- PROBLEM REQUIREMENTS -
Show all lines from the listing below that contain "application".

<<<<

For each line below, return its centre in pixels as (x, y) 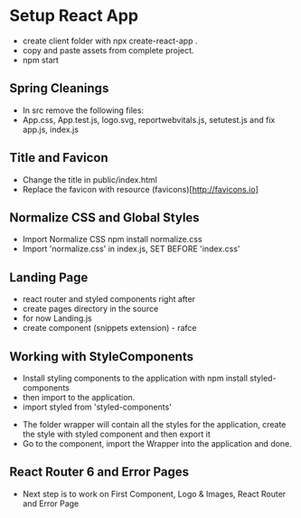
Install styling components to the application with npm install (135, 378)
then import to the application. (79, 397)
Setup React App (74, 16)
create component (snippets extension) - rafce (109, 328)
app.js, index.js (51, 129)
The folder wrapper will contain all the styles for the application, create (154, 424)
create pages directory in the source (90, 309)
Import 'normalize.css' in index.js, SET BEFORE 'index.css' (132, 249)
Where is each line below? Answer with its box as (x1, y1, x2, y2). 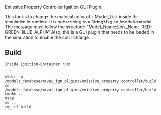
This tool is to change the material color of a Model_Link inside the (5, 14, 139, 19)
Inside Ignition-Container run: (5, 61, 71, 67)
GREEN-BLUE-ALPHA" (5, 29, 50, 35)
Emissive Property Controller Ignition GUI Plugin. (5, 4, 103, 10)
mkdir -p (5, 74, 23, 79)
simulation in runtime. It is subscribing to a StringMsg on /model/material (5, 19, 152, 24)
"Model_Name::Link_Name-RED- (86, 24, 153, 30)
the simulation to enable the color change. (5, 34, 90, 40)
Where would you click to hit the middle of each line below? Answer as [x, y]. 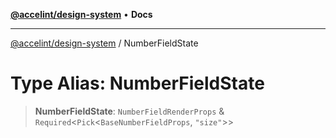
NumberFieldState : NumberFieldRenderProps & [129, 111]
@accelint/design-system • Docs [81, 14]
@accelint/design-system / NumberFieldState [104, 43]
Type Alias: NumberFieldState [137, 83]

>>>>

- RESULT -
Install styling components to the application with npm install (135, 378)
then import to the application. (79, 397)
The folder wrapper will contain all the styles for the application, create (154, 424)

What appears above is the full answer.